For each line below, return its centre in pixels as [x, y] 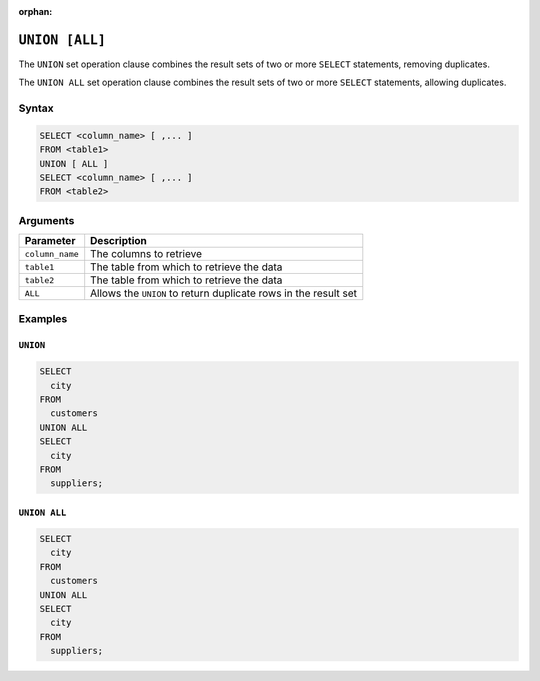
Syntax [36, 108]
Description [118, 241]
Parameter [50, 241]
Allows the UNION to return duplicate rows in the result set [224, 293]
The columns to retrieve [146, 254]
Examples [43, 318]
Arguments [46, 220]
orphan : [35, 11]
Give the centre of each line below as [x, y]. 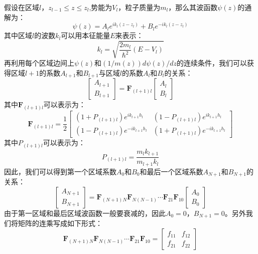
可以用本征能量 [86, 35]
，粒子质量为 [139, 7]
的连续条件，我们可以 [212, 63]
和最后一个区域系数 [171, 171]
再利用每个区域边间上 [39, 63]
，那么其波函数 [193, 7]
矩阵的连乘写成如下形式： [60, 223]
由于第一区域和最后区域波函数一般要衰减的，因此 [85, 213]
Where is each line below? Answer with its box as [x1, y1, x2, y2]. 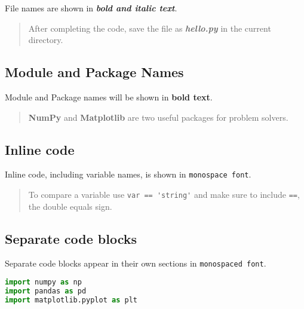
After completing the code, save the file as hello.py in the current [28, 22, 271, 34]
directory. [28, 33, 63, 46]
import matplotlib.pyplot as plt [5, 295, 137, 304]
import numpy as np [5, 278, 82, 287]
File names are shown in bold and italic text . [5, 2, 177, 14]
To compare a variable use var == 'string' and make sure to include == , [28, 188, 300, 201]
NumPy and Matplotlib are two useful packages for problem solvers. [28, 111, 288, 123]
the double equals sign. [28, 200, 112, 212]
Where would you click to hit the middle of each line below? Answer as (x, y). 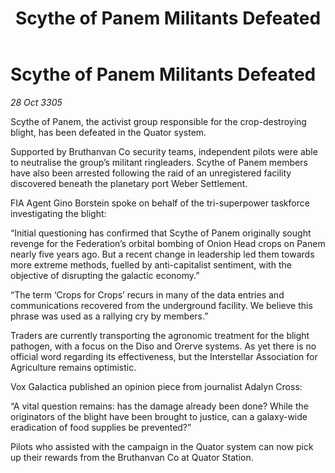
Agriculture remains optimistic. (73, 367)
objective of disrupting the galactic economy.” (105, 275)
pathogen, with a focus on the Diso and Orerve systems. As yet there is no (163, 346)
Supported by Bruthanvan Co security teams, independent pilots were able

══════════════════════════════

Task prompt ▸ With the images omitted, repeat all the data word for word.

Written response ▸
For each line below, return its centre in pixels as [x, y] 
Syntax [36, 108]
Description [118, 241]
Parameter [50, 241]
Allows the UNION to return duplicate rows in the result set [224, 293]
The columns to retrieve [146, 254]
Examples [43, 318]
Arguments [46, 220]
orphan : [35, 11]
Give the centre of each line below as [x, y]. 
可以用本征能量 [86, 35]
，粒子质量为 [139, 7]
的连续条件，我们可以 [212, 63]
和最后一个区域系数 [171, 171]
再利用每个区域边间上 [39, 63]
，那么其波函数 [193, 7]
矩阵的连乘写成如下形式： [60, 223]
由于第一区域和最后区域波函数一般要衰减的，因此 [85, 213]
Where is each line below? Answer with its box as [x1, y1, x2, y2]. 
After completing the code, save the file as hello.py in the current [28, 22, 271, 34]
directory. [28, 33, 63, 46]
import matplotlib.pyplot as plt [5, 295, 137, 304]
import numpy as np [5, 278, 82, 287]
File names are shown in bold and italic text . [5, 2, 177, 14]
To compare a variable use var == 'string' and make sure to include == , [28, 188, 300, 201]
NumPy and Matplotlib are two useful packages for problem solvers. [28, 111, 288, 123]
the double equals sign. [28, 200, 112, 212]
Where would you click to hit the middle of each line below? Answer as (x, y). 
Agriculture remains optimistic. (73, 367)
objective of disrupting the galactic economy.” (105, 275)
pathogen, with a focus on the Diso and Orerve systems. As yet there is no (163, 346)
Supported by Bruthanvan Co security teams, independent pilots were able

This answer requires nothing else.